More positively, last year saw the passing in Parliament of several bills, including a long-awaited law on foreign direct investment, that could help to revive the country’s long-term prospects. Even sensitive issues seem to have been actively debated, which is more than was originally expected from the military-dominated legislature.

But the main goal of opposition and ethnic parties—to amend the undemocratic 2008 Constitution—has been conspicuously absent from the discussion. All parliamentarians seem to understand that to raise this topic would be premature as the nominally civilian government is still, in effect, run by the powerful ex-generals.

As Myanmar’s leaders try to weave their way around all of these issues without colliding, there is a growing sense that the world’s eyes are very much upon us. It’s not just the international media that has begun to pay greater attention: other foreigners—tourists, investors and dignitaries—are also lining up to get a glimpse of this long-closed country and assess what it has to offer.

Meanwhile, Daw Aung San Suu Kyi and other prominent dissidents are also spending more time abroad, while many exiled activists and journalists who were once persona non grata are returning. Myanmar’s interaction with the outside world is fast accelerating after decades of isolation, making it more difficult to retreat into its shell, or to backslide into the repressive habits of its not-so-distant past.

Nonetheless, there have been a number of disturbing incidents that have served as a reminder that the bad old days are not completely over yet. The heavy-handed crackdown on protests against the Letpadaung copper mine in Sagaing Region late last November was tragically reminiscent of the brutal crushing of the 2007 Saffron Revolution: in both cases, Buddhist monks were the chief victims of the state-sponsored violence.

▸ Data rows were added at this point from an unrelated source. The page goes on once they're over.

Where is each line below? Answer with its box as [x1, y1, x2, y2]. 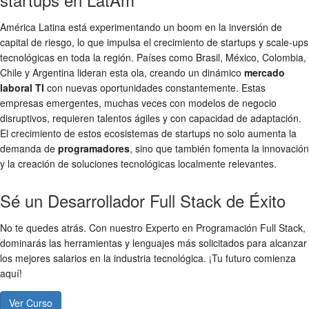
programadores [58, 141, 130, 156]
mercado [244, 66, 285, 80]
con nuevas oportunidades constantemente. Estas [44, 81, 266, 95]
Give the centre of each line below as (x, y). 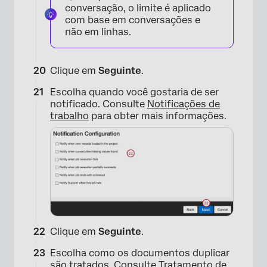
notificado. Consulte (99, 104)
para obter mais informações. (158, 116)
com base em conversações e (133, 20)
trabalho (69, 116)
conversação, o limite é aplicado (138, 8)
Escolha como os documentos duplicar (140, 253)
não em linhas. (98, 32)
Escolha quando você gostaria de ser (134, 92)
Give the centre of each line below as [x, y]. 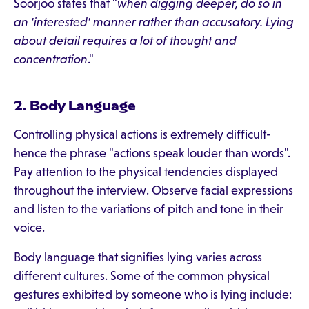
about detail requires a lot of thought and [125, 41]
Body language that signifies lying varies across [138, 257]
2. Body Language [75, 106]
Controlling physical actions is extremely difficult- [142, 134]
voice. [29, 228]
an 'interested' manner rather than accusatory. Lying [154, 22]
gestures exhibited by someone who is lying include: [153, 295]
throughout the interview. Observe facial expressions [153, 190]
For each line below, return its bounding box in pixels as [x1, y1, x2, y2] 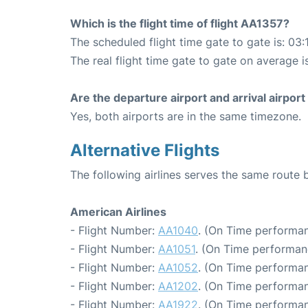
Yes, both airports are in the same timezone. [70, 109, 301, 123]
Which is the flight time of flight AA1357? [70, 16, 289, 30]
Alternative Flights [70, 140, 219, 160]
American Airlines [70, 205, 166, 219]
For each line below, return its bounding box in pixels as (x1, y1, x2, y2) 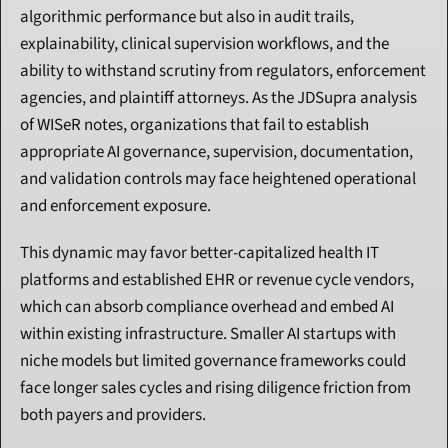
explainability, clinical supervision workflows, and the (20, 32, 389, 57)
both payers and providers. (20, 403, 206, 428)
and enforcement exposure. (20, 194, 211, 219)
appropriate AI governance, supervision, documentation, (20, 140, 413, 165)
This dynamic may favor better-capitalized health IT (20, 241, 379, 266)
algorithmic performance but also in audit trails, (20, 5, 354, 30)
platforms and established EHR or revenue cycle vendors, (20, 268, 414, 293)
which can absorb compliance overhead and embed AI (20, 295, 394, 320)
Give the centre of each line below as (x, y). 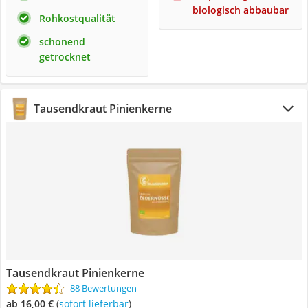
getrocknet (65, 57)
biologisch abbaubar (241, 10)
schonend (62, 42)
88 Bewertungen (103, 288)
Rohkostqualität (77, 18)
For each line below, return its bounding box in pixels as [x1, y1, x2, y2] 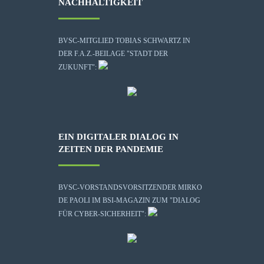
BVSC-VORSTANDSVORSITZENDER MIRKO [58, 183, 202, 192]
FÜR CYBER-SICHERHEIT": [58, 209, 148, 218]
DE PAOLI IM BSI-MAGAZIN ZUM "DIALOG [58, 196, 200, 204]
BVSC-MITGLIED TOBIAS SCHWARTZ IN [58, 36, 190, 45]
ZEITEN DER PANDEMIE [58, 144, 163, 154]
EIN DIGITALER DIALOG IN [58, 131, 179, 141]
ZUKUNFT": [58, 62, 98, 71]
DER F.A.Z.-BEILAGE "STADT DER [58, 49, 168, 58]
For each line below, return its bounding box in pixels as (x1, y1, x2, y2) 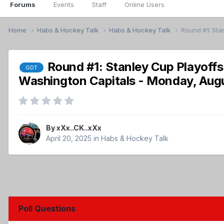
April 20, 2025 (46, 134, 91, 143)
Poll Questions (18, 203, 79, 214)
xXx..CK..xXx (56, 123, 101, 132)
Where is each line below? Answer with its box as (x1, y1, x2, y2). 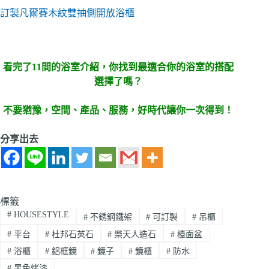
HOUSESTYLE (11, 210, 69, 220)
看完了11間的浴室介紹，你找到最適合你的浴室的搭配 (3, 62, 234, 73)
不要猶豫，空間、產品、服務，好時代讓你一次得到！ (3, 105, 234, 116)
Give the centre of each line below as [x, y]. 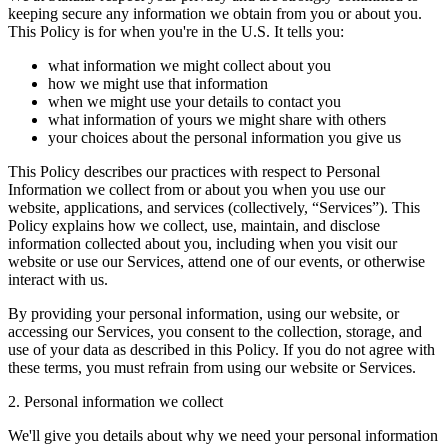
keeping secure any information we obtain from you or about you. [215, 13]
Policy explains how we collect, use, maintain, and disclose [194, 225]
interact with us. [58, 279]
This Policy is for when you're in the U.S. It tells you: [176, 31]
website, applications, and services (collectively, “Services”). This [214, 207]
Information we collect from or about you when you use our [196, 189]
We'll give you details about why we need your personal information [223, 435]
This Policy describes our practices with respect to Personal [194, 171]
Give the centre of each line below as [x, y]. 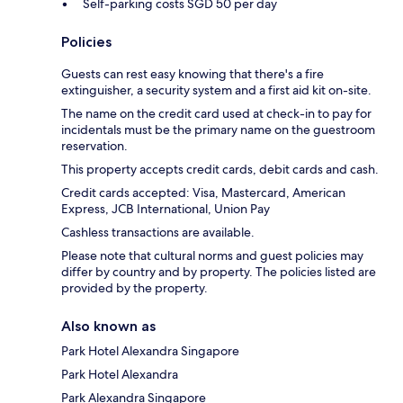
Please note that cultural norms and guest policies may [212, 256]
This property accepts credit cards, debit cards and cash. [220, 170]
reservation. [94, 146]
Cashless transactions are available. [158, 233]
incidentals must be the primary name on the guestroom [218, 130]
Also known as [108, 327]
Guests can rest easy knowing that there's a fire [193, 74]
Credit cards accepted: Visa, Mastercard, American [203, 193]

The war in Kachin State is also doing enormous harm to the government’s efforts to distance itself from the practices of Myanmar’s former dictators. The use of fighter jets and attack helicopters against Kachin rebels in late December and early January represented an extremely dangerous escalation of the conflict. The indiscriminate shelling of targets near the Kachin Independence Army’s headquarters of Laiza, in some cases claiming the lives of civilians, also demonstrated a shocking disregard for the rights of ordinary citizens.

What do such offensives mean for the ceasefire attempts initiated by U Thein Sein’s peace committee? Critics wonder if the government can really control its military, or if it is in fact engaging in a “good cop, bad cop” strategy to subdue ethnic armed groups.

What is certain is that there are still many challenges on the road ahead for Myanmar, and that only real leadership and a commitment to national reconciliation will pave the way for nationwide peace and prosperity. There is undoubtedly a long way to go.